Getting identity for type parameter?

Question

I have the following type that i want to be an instance of Monoid typeclass.I do not know how to set a parametrized field to the identity.Is there any way when using parametrized type to get the identity of that type ?

data Tree a=Leaf a | Node a (Tree a) (Tree a) |Empty deriving (Eq,Show)

instance Monoid Tree where
    mempty=Empty
    mappend a Empty=a
    mappend a b=Node (identity) x y

As you can see i need the simple field to be set to the identity of the parameter type.

Example

mappend::Tree Int
mappend (Leaf 1) (Leaf 2)=Node 0 (Leaf 1) (Leaf 2)

mappend::Tree []
mappend (Leaf [1,2])(Leaf [2,3])=Node [] (Leaf [1,2])(Leaf [2,3])

Answer 1

This can only happen if a itself is a Monoid type as well, so we can write this as:

instance Monoid a => Monoid (Tree a) where
    mempty = Empty
    mappend Empty a = a
    mappend a Empty = a
    mappend a b = Node mempty a b

The above will not work for an Int, since an Int is not a Monoid. There are two very popular candidates (ℕ, +, 0), and (ℕ, ×, 1). You can however make use of Sum which is the representation of the former monoid.

The mempty in the body of the last line is thus not the mempty we are defining, but the mempty of type a.

That being said, if you define a Monoid Tree like that, it means that you consider a Node mempty (Node mempty a b) c == Node mempty a (Node mempty b c), since this is required by the monoid laws. So the deriving Eq is not completely in "harmony" here with the mappend. The mappend operator (in mathematics typically denoted as ⊕), should satisfy the condition ∀ a,b,c∈ S: a⊕(b⊕c) = (a⊕b)⊕c.

You either should implement Eq yourself differently, or you should try to come up with another structure for your monoid.

Answer 2

This is not an answer, but it's far too long for a comment. As Willem Van Onsem suggests, your Monoid instance isn't lawful. I suspect you probably want one of two things:

A free magma

The free magma over a type can be defined

data Magma a = Branch (Magma a) (Magma a) | Leaf a | Empty
  deriving Show

This isn't naturally a monoid, but it's sometimes useful to pretend it's one:

instance Monoid (Magma a) where
  mempty = Empty
  mappend = Branch

-- For recent GHC, add this instance
instance Semigroup (Magma a) where
  (<>) = Branch

This can be used with a fold to gain insight into the structure of that fold. To get a sense of how this works, compare the results of applying foldMap Leaf to [1..20], Data.Sequence.fromList [1..20], and Data.Set.fromList [1..20].

A (particular) free monad

Consider generalizing your tree to allow different types in the internal nodes than in the leaves:

data Tree a b = Node a (Tree a b) (Tree a b) | Leaf b
  deriving (Show, Eq)

(This turns out to be the free monad over the functor Tree a, defined

data TreeF a b = NodeF a b b

but we don't really need to get into the details of what that means.)
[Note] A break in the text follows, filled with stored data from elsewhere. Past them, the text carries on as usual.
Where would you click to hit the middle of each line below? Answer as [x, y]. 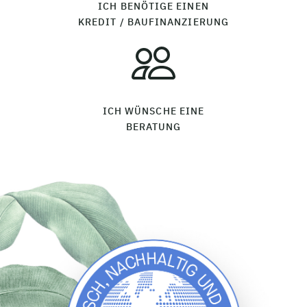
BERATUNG [153, 126]
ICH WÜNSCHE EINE [153, 111]
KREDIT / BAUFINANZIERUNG [153, 22]
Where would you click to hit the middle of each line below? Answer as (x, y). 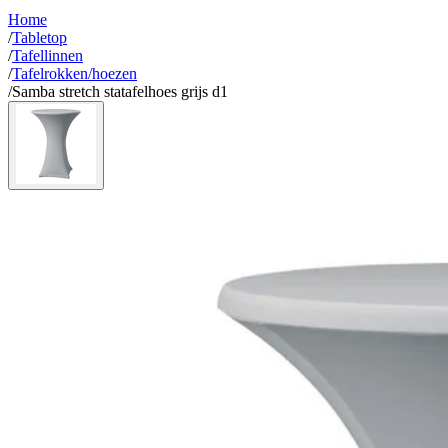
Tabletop (39, 37)
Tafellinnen (47, 55)
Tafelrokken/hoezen (74, 73)
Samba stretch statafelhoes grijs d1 (120, 91)
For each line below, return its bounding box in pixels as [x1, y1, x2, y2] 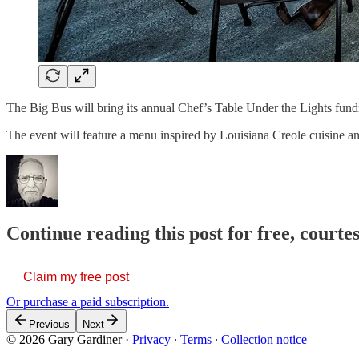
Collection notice [221, 333, 307, 347]
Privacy [132, 333, 171, 347]
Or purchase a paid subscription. [6, 295, 169, 309]
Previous [29, 318, 70, 331]
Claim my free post [23, 270, 129, 284]
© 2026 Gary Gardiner [6, 333, 122, 347]
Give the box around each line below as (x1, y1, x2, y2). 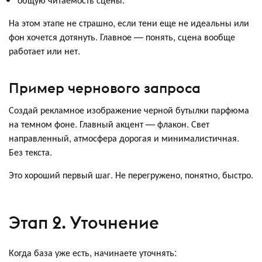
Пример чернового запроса (9, 79, 201, 97)
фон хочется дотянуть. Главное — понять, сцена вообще (9, 29, 235, 43)
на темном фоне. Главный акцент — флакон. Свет (9, 117, 209, 131)
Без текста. (9, 145, 52, 159)
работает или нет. (9, 43, 80, 57)
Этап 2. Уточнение (9, 211, 159, 233)
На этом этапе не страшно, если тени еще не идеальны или (9, 15, 249, 29)
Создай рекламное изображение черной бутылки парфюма (9, 103, 249, 117)
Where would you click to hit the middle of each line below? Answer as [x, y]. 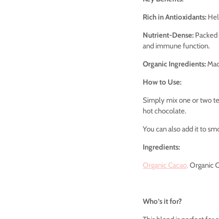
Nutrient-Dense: [168, 35]
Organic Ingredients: [175, 64]
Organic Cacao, [166, 165]
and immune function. [176, 46]
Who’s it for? [163, 201]
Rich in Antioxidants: [175, 17]
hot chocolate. [165, 111]
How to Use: [162, 82]
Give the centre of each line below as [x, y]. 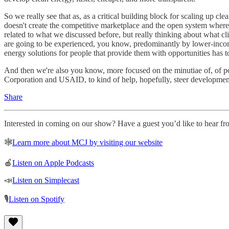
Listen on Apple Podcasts [53, 163]
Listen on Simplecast [46, 180]
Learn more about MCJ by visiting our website [87, 142]
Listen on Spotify [37, 199]
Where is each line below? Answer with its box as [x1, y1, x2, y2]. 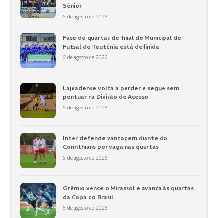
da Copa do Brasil [62, 193, 113, 200]
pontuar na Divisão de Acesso [62, 93, 148, 101]
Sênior [62, 1, 82, 9]
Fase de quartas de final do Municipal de [62, 34, 181, 42]
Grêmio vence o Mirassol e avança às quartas [62, 184, 194, 192]
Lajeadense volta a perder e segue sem [62, 84, 179, 92]
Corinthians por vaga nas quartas [62, 143, 159, 151]
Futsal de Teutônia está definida [62, 43, 159, 51]
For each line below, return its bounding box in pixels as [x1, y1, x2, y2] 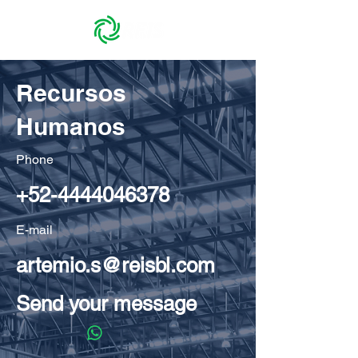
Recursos [16, 78, 126, 107]
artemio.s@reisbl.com [16, 253, 215, 277]
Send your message [16, 292, 197, 316]
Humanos [16, 112, 125, 141]
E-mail [16, 222, 53, 237]
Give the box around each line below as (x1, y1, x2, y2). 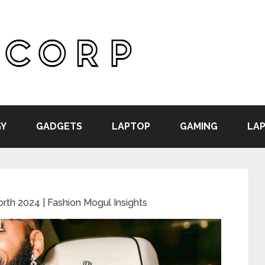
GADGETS (36, 121, 82, 132)
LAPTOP (112, 121, 150, 132)
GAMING (180, 121, 218, 132)
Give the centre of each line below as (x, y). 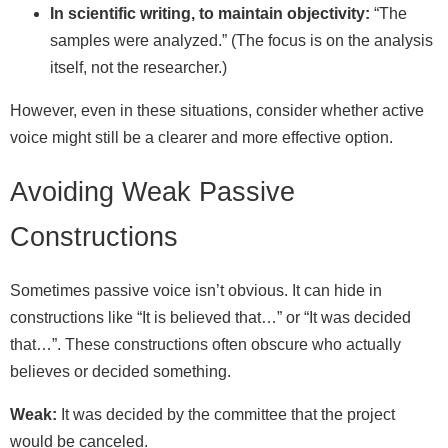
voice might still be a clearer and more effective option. (201, 137)
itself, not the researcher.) (138, 67)
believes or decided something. (120, 372)
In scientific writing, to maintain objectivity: (210, 13)
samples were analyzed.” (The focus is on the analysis (241, 40)
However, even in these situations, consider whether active (217, 110)
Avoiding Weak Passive (152, 191)
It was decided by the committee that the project (226, 415)
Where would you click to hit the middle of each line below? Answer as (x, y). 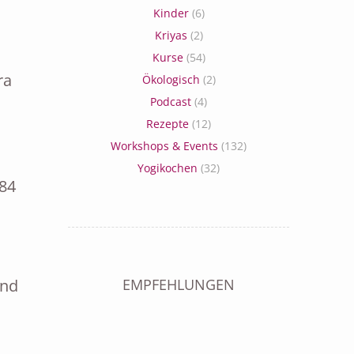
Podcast (171, 102)
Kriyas (171, 35)
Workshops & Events (164, 146)
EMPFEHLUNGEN (179, 284)
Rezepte (168, 124)
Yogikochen (168, 168)
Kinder (171, 13)
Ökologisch (171, 79)
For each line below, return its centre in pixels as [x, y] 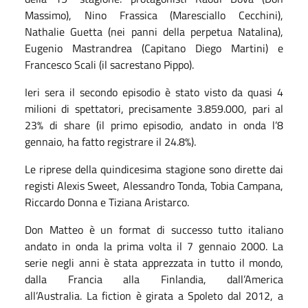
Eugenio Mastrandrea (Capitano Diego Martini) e [154, 48]
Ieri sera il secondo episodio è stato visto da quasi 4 [154, 92]
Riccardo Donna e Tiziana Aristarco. [107, 202]
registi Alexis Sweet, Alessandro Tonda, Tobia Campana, [154, 185]
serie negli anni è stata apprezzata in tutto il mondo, [154, 262]
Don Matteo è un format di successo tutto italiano [154, 229]
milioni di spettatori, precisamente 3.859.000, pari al [154, 108]
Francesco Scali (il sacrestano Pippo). [109, 64]
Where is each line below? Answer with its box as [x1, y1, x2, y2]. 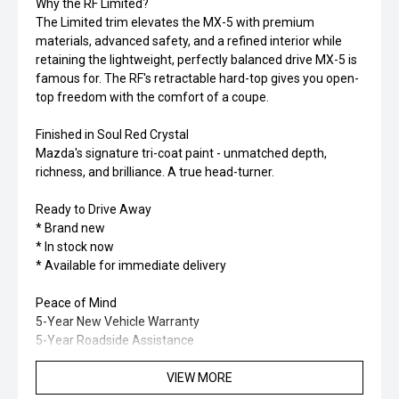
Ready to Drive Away [36, 202, 151, 216]
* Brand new [36, 221, 105, 235]
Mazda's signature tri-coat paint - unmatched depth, [36, 146, 327, 160]
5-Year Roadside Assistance [36, 333, 194, 347]
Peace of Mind [36, 296, 117, 310]
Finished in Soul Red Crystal [36, 127, 189, 142]
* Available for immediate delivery [36, 258, 226, 273]
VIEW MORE [167, 370, 232, 386]
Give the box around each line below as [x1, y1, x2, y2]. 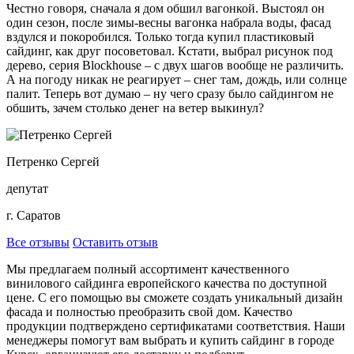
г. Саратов [6, 208, 61, 222]
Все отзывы [6, 235, 70, 249]
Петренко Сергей [6, 154, 100, 168]
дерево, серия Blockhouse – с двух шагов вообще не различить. [6, 58, 344, 72]
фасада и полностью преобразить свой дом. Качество [6, 304, 292, 318]
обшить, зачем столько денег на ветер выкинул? [6, 100, 264, 115]
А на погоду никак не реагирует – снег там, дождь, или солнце [6, 72, 347, 86]
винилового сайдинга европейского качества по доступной [6, 276, 327, 290]
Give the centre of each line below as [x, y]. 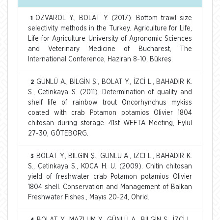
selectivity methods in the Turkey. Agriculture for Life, [110, 28]
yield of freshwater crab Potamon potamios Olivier [110, 177]
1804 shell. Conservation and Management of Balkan [110, 187]
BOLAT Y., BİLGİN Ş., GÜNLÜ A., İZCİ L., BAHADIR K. [114, 156]
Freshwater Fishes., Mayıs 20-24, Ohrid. [89, 197]
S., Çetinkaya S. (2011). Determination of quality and [110, 92]
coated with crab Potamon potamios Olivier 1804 [110, 113]
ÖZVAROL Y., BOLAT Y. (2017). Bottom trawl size [114, 18]
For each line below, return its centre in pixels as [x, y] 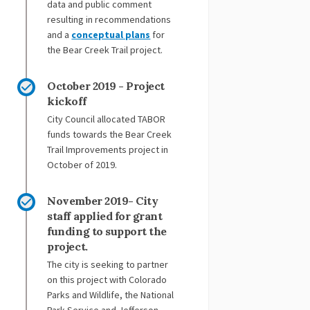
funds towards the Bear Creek [110, 135]
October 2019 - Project [106, 86]
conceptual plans [111, 35]
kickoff [67, 101]
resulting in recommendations [109, 20]
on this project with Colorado [107, 280]
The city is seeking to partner [108, 265]
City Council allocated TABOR [107, 119]
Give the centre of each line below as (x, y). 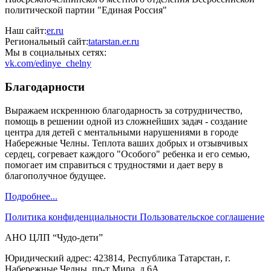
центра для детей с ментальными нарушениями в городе (122, 132)
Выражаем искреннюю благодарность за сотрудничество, (124, 110)
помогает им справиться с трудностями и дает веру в (114, 165)
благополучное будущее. (55, 175)
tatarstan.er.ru (114, 42)
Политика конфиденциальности (72, 217)
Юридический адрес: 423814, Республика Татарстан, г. (118, 258)
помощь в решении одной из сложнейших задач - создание (126, 121)
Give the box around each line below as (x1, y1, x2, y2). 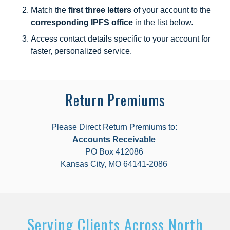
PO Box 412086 (85, 147, 145, 157)
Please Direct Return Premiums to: (51, 123, 179, 132)
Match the (31, 5, 68, 14)
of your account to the (131, 5, 211, 14)
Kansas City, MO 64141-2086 (61, 160, 169, 169)
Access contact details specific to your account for (31, 34, 210, 43)
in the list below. (133, 17, 193, 27)
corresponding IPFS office (31, 17, 133, 27)
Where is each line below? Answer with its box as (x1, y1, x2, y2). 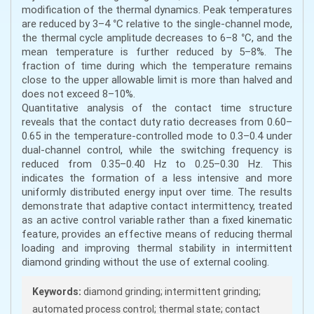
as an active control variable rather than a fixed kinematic (22, 213, 292, 226)
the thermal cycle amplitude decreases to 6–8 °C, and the (22, 31, 292, 44)
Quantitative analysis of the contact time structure (22, 101, 292, 114)
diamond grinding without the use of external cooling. (22, 255, 269, 268)
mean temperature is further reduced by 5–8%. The (22, 45, 292, 58)
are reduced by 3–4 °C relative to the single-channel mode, (22, 17, 292, 30)
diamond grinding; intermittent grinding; (81, 285, 261, 298)
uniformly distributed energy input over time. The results (22, 185, 292, 198)
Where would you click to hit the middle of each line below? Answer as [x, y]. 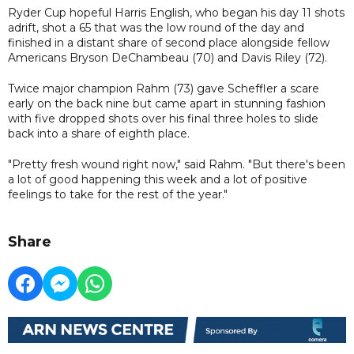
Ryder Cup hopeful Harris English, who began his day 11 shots [176, 12]
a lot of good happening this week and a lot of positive [158, 179]
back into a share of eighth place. [99, 133]
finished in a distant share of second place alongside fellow [169, 42]
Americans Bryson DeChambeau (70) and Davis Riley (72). [168, 57]
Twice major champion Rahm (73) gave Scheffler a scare [164, 88]
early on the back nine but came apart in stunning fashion [167, 103]
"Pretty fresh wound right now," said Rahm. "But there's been [177, 164]
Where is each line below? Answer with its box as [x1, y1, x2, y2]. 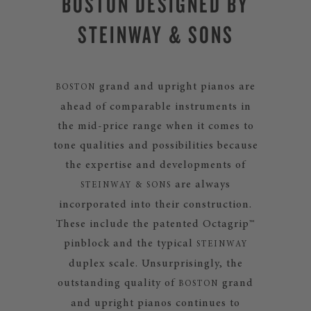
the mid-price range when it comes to [57, 121, 254, 132]
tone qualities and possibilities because [53, 140, 258, 151]
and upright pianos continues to [71, 298, 240, 309]
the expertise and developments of [65, 160, 246, 171]
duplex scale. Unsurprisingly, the [68, 258, 243, 269]
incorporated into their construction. [59, 199, 252, 210]
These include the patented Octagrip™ [56, 219, 255, 230]
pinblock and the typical [63, 238, 196, 249]
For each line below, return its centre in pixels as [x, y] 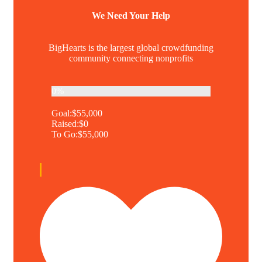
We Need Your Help [131, 16]
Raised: [65, 124]
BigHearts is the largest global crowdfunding [131, 48]
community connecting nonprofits [131, 58]
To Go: [65, 135]
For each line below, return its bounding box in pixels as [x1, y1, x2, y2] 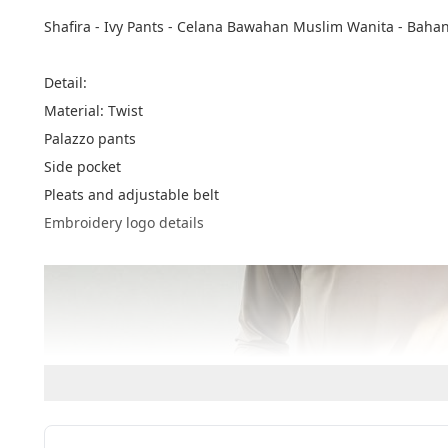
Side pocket [44, 157, 121, 176]
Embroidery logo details [44, 213, 204, 232]
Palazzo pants [44, 129, 136, 148]
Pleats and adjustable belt [44, 185, 219, 204]
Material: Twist [44, 101, 143, 120]
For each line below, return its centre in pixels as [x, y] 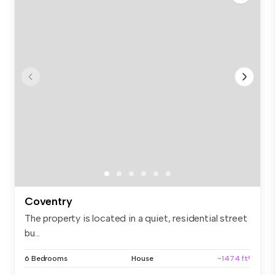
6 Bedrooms [46, 258]
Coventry [48, 201]
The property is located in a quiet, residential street [136, 218]
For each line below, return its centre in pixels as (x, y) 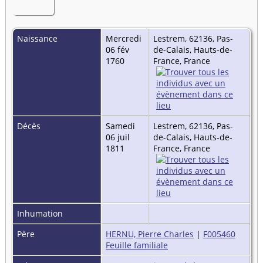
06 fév (117, 49)
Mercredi (124, 38)
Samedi (120, 126)
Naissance (38, 38)
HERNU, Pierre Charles (150, 234)
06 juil (118, 137)
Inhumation (41, 213)
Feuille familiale (137, 245)

The monad operation for the Tree a monad is a sort of "grafting", where the leaves are replaced by trees.

instance Functor (Tree a) where
  fmap f (Leaf b) = Leaf (f b)
  fmap f (Node a l r) = Node a (fmap f l) (fmap f r)

instance Applicative (Tree a) where
  pure = Leaf
  (<*>) = ap
  liftA2 = liftM2

instance Monad (Tree a) where
  Leaf b >>= f = f b
  Node a l r >>= f = Node a (l >>= f) (r >>= f)

You can think of >>= as supporting a sort of vertical appending, where the tree grows downward from its leaves.